General characteristics
- Type: Wooden sidewheel steamer
- Tonnage: 669 GRT
- Length: 202 ft (62 m)
- Beam: 29 ft (8.8 m)
- Draught: 11.7 ft (3.6 m)
- Propulsion: Steam, side paddle wheels
- Capacity: Approximately 200 passengers and provisions
- Notes: Operated between major Great Lakes ports such as Buffalo, Cleveland, Detroit, and Chicago

= PS Albany =

Shipwreck of a side-wheel steamer in Lake Huron, Michigan, United States

PS Albany was a large wooden side‑wheel steamer built in 1846 by C.L. Gager in Detroit, Michigan. She was primarily owned by McKnight of Detroit, and served as a fast and reliable passenger and freight vessel on the Great Lakes, particularly for westward-bound settlers.

==Description==
At the time of her loss, Albany measured 202 ft in length, with a beam of 29 ft and a draft of approximately 11.7 ft. Her gross tonnage was 669.36 tons. Propelled by twin side paddle wheels, the steamer was designed to carry passengers and provisions across the Great Lakes during the mid‑19th century.

==History and wreck==
By the 1840s, steamers like Albany became essential in transporting settlers and goods across the growing Great Lakes region. She served ports such as Buffalo, Cleveland, Detroit, Milwaukee, and Chicago, becoming a mainstay of mid-century lake commerce.

On November 26, 1853, Albany, under the command of Capt. Jones, was driven ashore by a violent gale near Presque Isle, Michigan, approximately thirty miles from Thunder Bay. The steamer struck a reef just before midnight and then drifted closer to shore where she quickly filled and sank.
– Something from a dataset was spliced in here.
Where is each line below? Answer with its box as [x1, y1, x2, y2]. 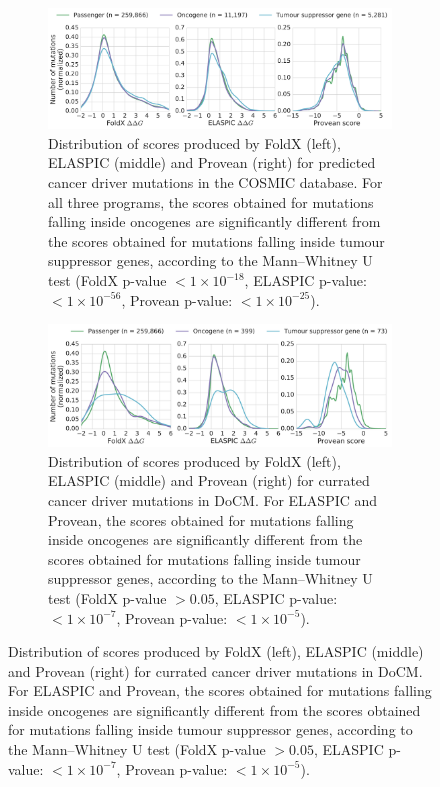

Despite the harrowing storm, all passengers and crew, nearly 200 individuals, were safely rescued by local boats the following day.

Efforts to salvage Albany began shortly after the wreck, with steam and hand pumps deployed to raise the hull. However, a later gale caused irreparable damage, making it impossible to refloat her. Her furniture and much of the machinery were stripped and taken ashore.

The total estimated value of the vessel was $30,000, with cargo valued at $2,500. Notably, the vessel was uninsured at the time of the wreck, having expired just days earlier.

==The wreck==
Today, remnants of Albany lie in shallow water, about 5 to 8 feet deep, in Albany Bay, Lake Huron. The primary wreckage is a 100–106 ft section of the vessel's lower hull, including the central bilge keelson, rider keelsons, and floor framing.

Small scattered sections of wreckage have been reported nearby, and a seasonal mooring buoy marks the main site for paddlers, snorkelers, and divers. Despite heavy salvage and natural degradation over time, portions of machinery, including boilers, were recovered and brought ashore shortly after the wreck.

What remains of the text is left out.